Bunnings crunches 10 years of weather data for retail localisation – Cloud – Software


Bunnings has analysed a decade’s worth of Australian weather data to help personalise its customer marketing and in-store merchandising efforts.



The DIY and hardware chain used its Snowflake-based enterprise data platform to crunch a vast volume of rainfall and temperature data and compare it with its internal records over 10 years.

The insights gleaned from the exercise are now served to Bunnings executives in marketing and merchandising every Monday morning to inform their weekly strategies.

“We’ve always known weather plays a role in a customer’s purchasing decision. Until recently though, we were not able to quantify that,” Bunnings CIO Genevieve Elliott told an audience at a  Snowflake World Tour event in Sydney.

“We looked at it by store location, department and product; by day by hour. That’s a massive data set. We got to the insights by running about 5000 long-term time series models. Those gave us insights into how products perform when [there’s] a certain level of rainfall and certain temperatures.”

However, running that quantity of data would normally take two days in total, Elliott said, when the big ask was: “‘Can we have it every Monday by 9am?’”

Using the EDP, an Azure-based platform that “sits at the heart of [Bunnings’] enterprise architecture, Elliott’s team were able to optimise the process to produce the relevant insights “in a two-hour window every Monday morning”.

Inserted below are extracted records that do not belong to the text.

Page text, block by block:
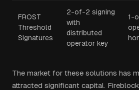
FROST
Threshold
Signatures
2-of-2 signing
with
distributed
operator key
1-
The market for these solutions has
attracted significant capital.
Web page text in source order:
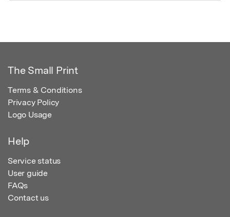
The Small Print
Terms & Conditions
Privacy Policy
Logo Usage
Help
Service status
User guide
FAQs
Contact us
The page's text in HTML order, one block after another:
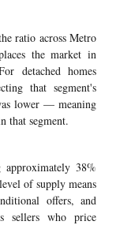
ratio across Metro
the market in
detached homes
that segment's
lower — meaning
that segment.
38%
of supply means
offers, and
sellers who price
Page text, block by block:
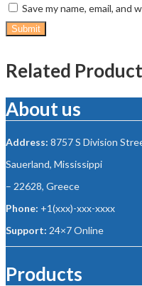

“We now have an accurate picture of what products sell well, so we can take a localised approach to marketing and in-store merchandising, rather than a blanket countrywide approach,” Elliott added.

Over recent years, Bunnings has been increasingly adopting a range of cloud-based systems from the likes of Google, Microsoft, Workday, Salesforce and SAP, plus software-as-a-service and cloud-based solutions for a range of core systems.

Now, the retailer is focused on producing “some great AI models” using advanced analytics, according to Elliott.

These will be “productionised and sit within our core systems”, she said.

“Our investment in structured data in the Snowflake platform within EDP has been designed to be integrated into many of the SaaS platforms we have already invested in,” she added.

“This really sets us up to be able to move with GenAI at pace.”